[Collected data entries]
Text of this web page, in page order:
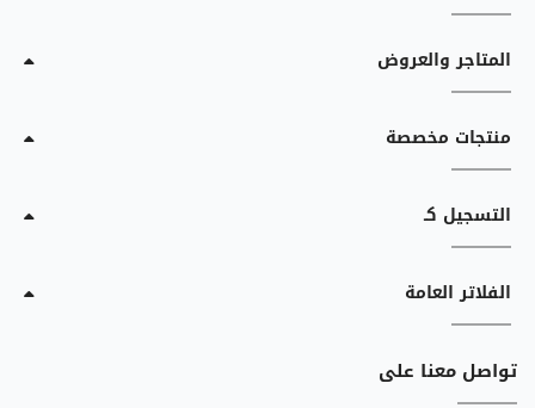
المتاجر والعروض
منتجات مخصصة
التسجيل كـ
الفلاتر العامة
تواصل معنا على
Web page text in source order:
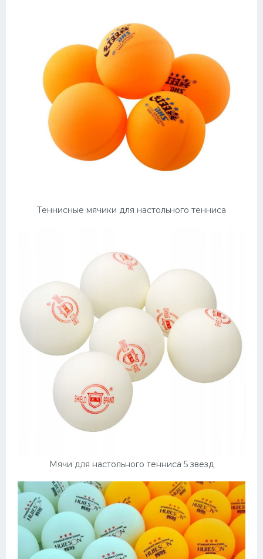
Теннисные мячики для настольного тенниса
Мячи для настольного тенниса 5 звезд
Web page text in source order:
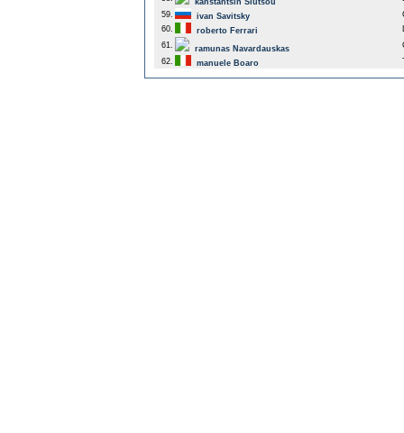
kanstantsin Siutsou
59.
ivan Savitsky
60.
roberto Ferrari
61.
ramunas Navardauskas
62.
manuele Boaro
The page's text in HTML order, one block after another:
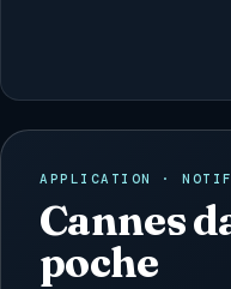
APPLICATION ·
Cannes
poche
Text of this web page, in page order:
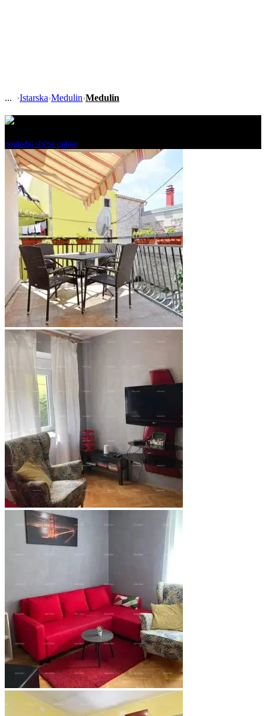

> [Your assignment]:
In your copy, omit the pictures and restate every line of the data word for word.

> [Finished task]:
Text of this web page, in page order:
المتاجر والعروض
منتجات مخصصة
التسجيل كـ
الفلاتر العامة
تواصل معنا على
Web page text in source order:
Теннисные мячики для настольного тенниса
Мячи для настольного тенниса 5 звезд
Web page text in source order:
kanstantsin Siutsou
59.
ivan Savitsky
60.
roberto Ferrari
61.
ramunas Navardauskas
62.
manuele Boaro
The page's text in HTML order, one block after another:
APPLICATION ·
Cannes
poche
Text of this web page, in page order:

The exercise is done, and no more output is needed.